Energy Conservation Measures in the Federal Government

Sustainability has been a hot topic in the private sector for the past several years. Think “Clean Tech” with over $13.6 billion dollars of private equity and venture capital invested in solar energy generation, new battery technologies and alternative transportation vehicles in the last five years (according to the National Venture Capital Association). Lately, the Federal Government has been playing catch-up with the private sector by introducing progressively more stringent requirements, new sustainability initiatives, and more executive orders that encourage and mandate Federal agencies to address energy consumption and advance energy reduction efforts.

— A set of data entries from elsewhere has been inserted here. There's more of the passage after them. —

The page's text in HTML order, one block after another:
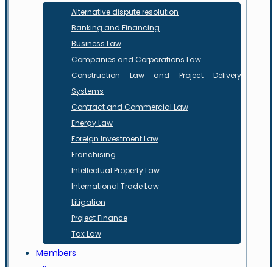
Alternative dispute resolution
Banking and Financing
Business Law
Companies and Corporations Law
Construction Law and Project Delivery
Systems
Contract and Commercial Law
Energy Law
Foreign Investment Law
Franchising
Intellectual Property Law
International Trade Law
Litigation
Project Finance
Tax Law
Members

The Progression of Federal Government Involvement in the Energy Conservation Marketplace

Over the last 20 years, there has been a bi-partisan push to address national energy needs through the development of new energy sources on the supply side, and the encouragement of reduction in energy consumption on the demand side. These two approaches combine in several public legislations and executive orders that have matured greatly over the past five years. Many experts consider the introduction of the Energy Policy Act (EPAct) of 1992 to be the foundation of modern public sector involvement in the energy marketplace. It set forth basic resource conservation requirements for water management and energy management. It was followed by the Department of Defense (DoD) Authorization Act of 2004 that recognized the arduous acquisition process of the Federal government and streamlined the process for obtaining energy management services, which in recent years (2011) addressed, specifically, the competition requirements for Energy Savings Performance Contracts (ESPC). The EPAct of 2005 further defined the requirements of energy conservation and set specific targets for reduction in energy consumption, as did the Energy Independence and Security Act (ESIA: pronounced “ē-sah”), and Executive Orders 13423 and 13514, established by President Bush and President Obama, respectively. In fact, these documents set forth goals of a 30% reduction in energy use by federal buildings from 2006 through 2015; and a 16% reduction in water use by federal buildings from 2008 to 2015. Most, if not all, of these documents refer to Energy Conservation Measures (ECM) as a way to achieve these (and other) goals.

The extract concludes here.